What you are asked to do — Transcribe the data exactly, omitting whatever pictures it holds.
□ □ □ □ □
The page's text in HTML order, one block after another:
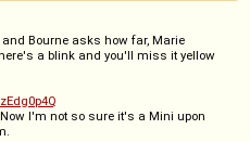
Bourne asks how far, Marie
a blink and you'll miss it yellow
I'm not so sure it's a Mini upon
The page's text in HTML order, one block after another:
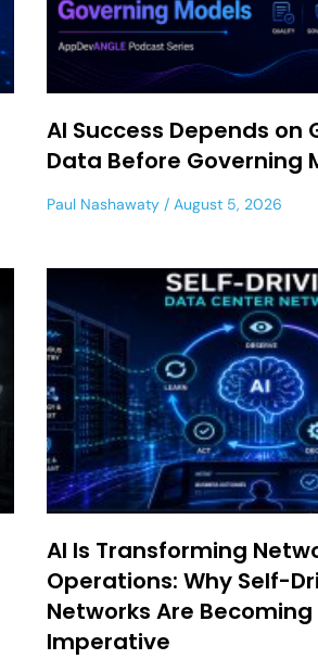
AI Success Depends on
Data Before Governing
Paul Nashawaty August 5, 2026
AI Is Transforming
Operations: Why Self-
Networks Are Becoming
Imperative
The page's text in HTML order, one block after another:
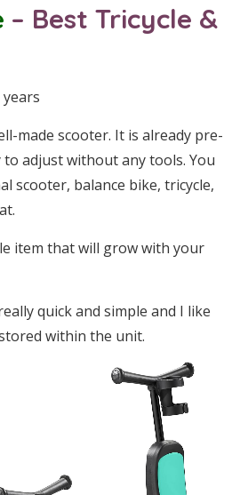
– Best Tricycle &
made scooter. It is already pre-
to adjust without any tools. You
scooter, balance bike, tricycle,
item that will grow with your
quick and simple and I like
within the unit.
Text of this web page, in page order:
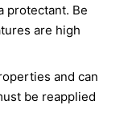
protectant. Be
are high
and can
be reapplied
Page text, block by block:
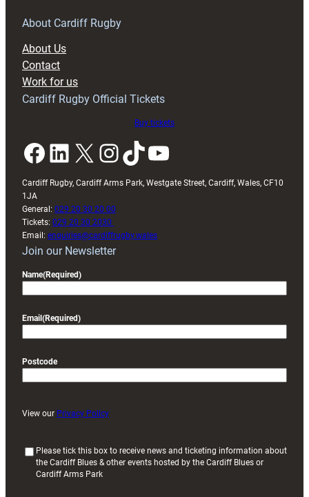
RAG
About Cardiff Rugby
About Us
Contact
Work for us
Cardiff Rugby Official Tickets
Buy tickets
Facebook LinkedIn X InstagramTikTok YouTube
Cardiff Rugby, Cardiff Arms Park, Westgate Street, Cardiff, Wales, CF10
1JA
General: 029 20 30 20 00
Tickets: 029 20 30 2030
Email: enquiries@cardiffrugby.wales
Join our Newsletter
Name(Required)
Email (Required)
Postcode
View our Privacy Policy
Please tick this box to receive news and ticketing information about
the Cardiff Blues & other events hosted by the Cardiff Blues or
Cardiff Arms Park
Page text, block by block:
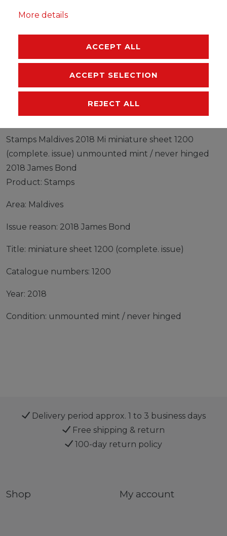
DESCRIPTION
EU-RESPONSIBLE PERSON
Stamps Maldives 2018 Mi miniature sheet 1200
(complete. issue) unmounted mint / never hinged
2018 James Bond
Product: Stamps
Area: Maldives
Issue reason: 2018 James Bond
Title: miniature sheet 1200 (complete. issue)
Catalogue numbers: 1200
Year: 2018
Condition: unmounted mint / never hinged
Delivery period approx. 1 to 3 business days
Free shipping & return
100-day return policy
Shop My account
More details
ACCEPT ALL
ACCEPT SELECTION
REJECT ALL
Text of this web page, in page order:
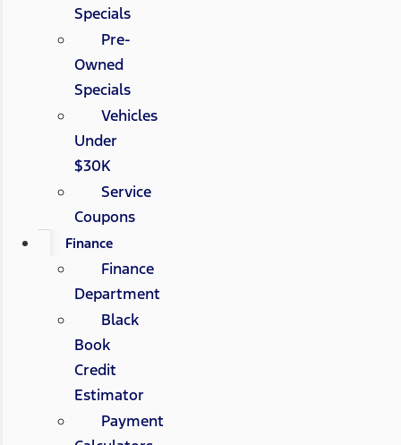
Specials
Pre-
Owned
Specials
Vehicles
Under
$30K
Service
Coupons
Finance
Finance
Department
Black
Book
Credit
Estimator
Payment
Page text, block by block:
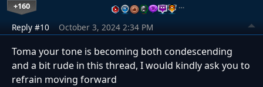
+160 …
Reply #10 October 3, 2024 2:34 PM
Toma your tone is becoming both condescending
and a bit rude in this thread, I would kindly ask you to
refrain moving forward
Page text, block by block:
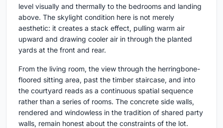
level visually and thermally to the bedrooms and landing
above. The skylight condition here is not merely
aesthetic: it creates a stack effect, pulling warm air
upward and drawing cooler air in through the planted
yards at the front and rear.
From the living room, the view through the herringbone-
floored sitting area, past the timber staircase, and into
the courtyard reads as a continuous spatial sequence
rather than a series of rooms. The concrete side walls,
rendered and windowless in the tradition of shared party
walls, remain honest about the constraints of the lot.
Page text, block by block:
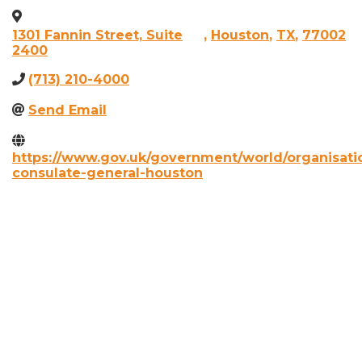
1301 Fannin Street, Suite
2400
, Houston, TX, 77002
(713) 210-4000
Send Email
https://www.gov.uk/government/world/
consulate-general-houston
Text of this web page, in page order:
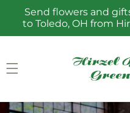
Skip to
content
Send flowers and
to Toledo, OH from
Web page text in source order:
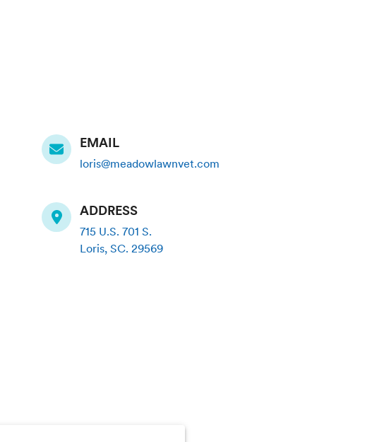
EMAIL
loris@meadowlawnvet.com
ADDRESS
715 U.S. 701 S.
Loris,SC.29569
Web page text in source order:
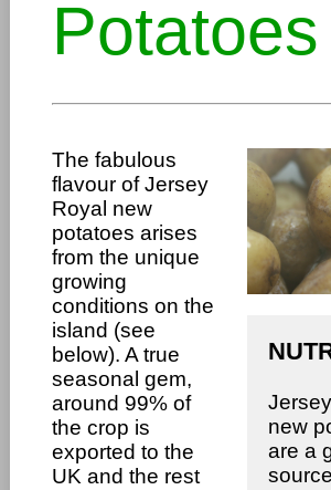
□ □ □ □ □
Response area —
The page's text in HTML order, one block after another:
Bourne asks how far, Marie
a blink and you'll miss it yellow
I'm not so sure it's a Mini upon
The page's text in HTML order, one block after another:
AI Success Depends on
Data Before Governing
Paul Nashawaty August 5, 2026
AI Is Transforming
Operations: Why Self-
Networks Are Becoming
Imperative
The page's text in HTML order, one block after another:
– Best Tricycle &
made scooter. It is already pre-
to adjust without any tools. You
scooter, balance bike, tricycle,
item that will grow with your
quick and simple and I like
within the unit.
Text of this web page, in page order:
protectant. Be
are high
and can
be reapplied
Page text, block by block:
RAG
About Cardiff Rugby
About Us
Contact
Work for us
Cardiff Rugby Official Tickets
Buy tickets
Facebook LinkedIn X InstagramTikTok YouTube
Cardiff Rugby, Cardiff Arms Park, Westgate Street, Cardiff, Wales, CF10
1JA
General: 029 20 30 20 00
Tickets: 029 20 30 2030
Email: enquiries@cardiffrugby.wales
Join our Newsletter
Name(Required)
Email (Required)
Postcode
View our Privacy Policy
Please tick this box to receive news and ticketing information about
the Cardiff Blues & other events hosted by the Cardiff Blues or
Cardiff Arms Park
Page text, block by block:
DESCRIPTION
EU-RESPONSIBLE PERSON
Stamps Maldives 2018 Mi miniature sheet 1200
(complete. issue) unmounted mint / never hinged
2018 James Bond
Product: Stamps
Area: Maldives
Issue reason: 2018 James Bond
Title: miniature sheet 1200 (complete. issue)
Catalogue numbers: 1200
Year: 2018
Condition: unmounted mint / never hinged
Delivery period approx. 1 to 3 business days
Free shipping & return
100-day return policy
Shop My account
More details
ACCEPT ALL
ACCEPT SELECTION
REJECT ALL
Text of this web page, in page order:
Specials
Pre-
Owned
Specials
Vehicles
Under
$30K
Service
Coupons
Finance
Finance
Department
Black
Book
Credit
Estimator
Payment
Page text, block by block:
+160 …
Reply #10 October 3, 2024 2:34 PM
Toma your tone is becoming both condescending
and a bit rude in this thread, I would kindly ask you to
refrain moving forward
Page text, block by block:
level visually and thermally to the bedrooms and landing
above. The skylight condition here is not merely
aesthetic: it creates a stack effect, pulling warm air
upward and drawing cooler air in through the planted
yards at the front and rear.
From the living room, the view through the herringbone-
floored sitting area, past the timber staircase, and into
the courtyard reads as a continuous spatial sequence
rather than a series of rooms. The concrete side walls,
rendered and windowless in the tradition of shared party
walls, remain honest about the constraints of the lot.
Page text, block by block:
1301 Fannin Street, Suite
2400
, Houston, TX, 77002
(713) 210-4000
Send Email
https://www.gov.uk/government/world/
consulate-general-houston
Text of this web page, in page order:
Skip to
content
Send flowers and
to Toledo, OH from
Web page text in source order:
EMAIL
loris@meadowlawnvet.com
ADDRESS
715 U.S. 701 S.
Loris,SC.29569
Web page text in source order:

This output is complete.